┌─ Data records
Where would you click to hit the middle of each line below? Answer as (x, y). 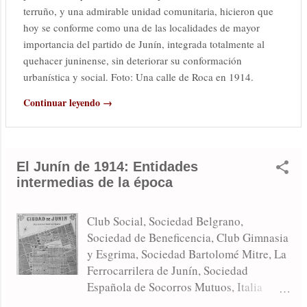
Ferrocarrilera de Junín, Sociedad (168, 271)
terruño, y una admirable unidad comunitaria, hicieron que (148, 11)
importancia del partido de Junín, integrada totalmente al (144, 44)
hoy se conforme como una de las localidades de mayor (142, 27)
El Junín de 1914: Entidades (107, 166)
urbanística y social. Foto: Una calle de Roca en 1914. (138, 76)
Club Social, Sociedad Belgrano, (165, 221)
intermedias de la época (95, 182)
└─
┌─ Data records
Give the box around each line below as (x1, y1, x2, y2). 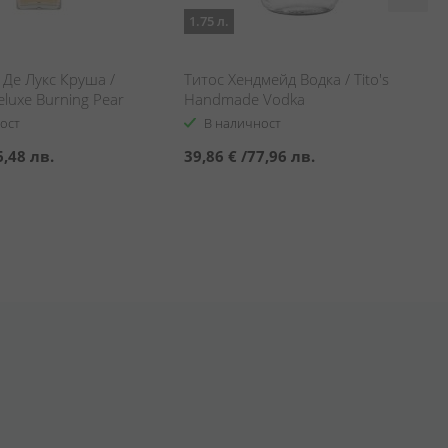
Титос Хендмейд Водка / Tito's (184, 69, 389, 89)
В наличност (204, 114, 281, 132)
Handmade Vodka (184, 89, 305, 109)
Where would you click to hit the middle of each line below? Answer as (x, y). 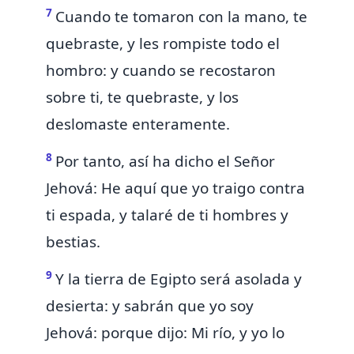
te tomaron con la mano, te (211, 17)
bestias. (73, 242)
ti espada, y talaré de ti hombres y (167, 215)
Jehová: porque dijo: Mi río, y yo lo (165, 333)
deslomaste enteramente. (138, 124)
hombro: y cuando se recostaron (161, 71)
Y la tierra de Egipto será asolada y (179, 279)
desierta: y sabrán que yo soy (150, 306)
└─
Assignment » Reproduce exactly the lines above that run from the one with "Титос Хендмейд Водка" to the one with "desierta: y sabrán que yo soy (150, 306)", both included, leaving pictures out.

Expected answer »
Титос Хендмейд Водка / Tito's (184, 69, 389, 89)
В наличност (204, 114, 281, 132)
Handmade Vodka (184, 89, 305, 109)
Where would you click to hit the middle of each line below? Answer as (x, y). 
te tomaron con la mano, te (211, 17)
bestias. (73, 242)
ti espada, y talaré de ti hombres y (167, 215)
Jehová: porque dijo: Mi río, y yo lo (165, 333)
deslomaste enteramente. (138, 124)
hombro: y cuando se recostaron (161, 71)
Y la tierra de Egipto será asolada y (179, 279)
desierta: y sabrán que yo soy (150, 306)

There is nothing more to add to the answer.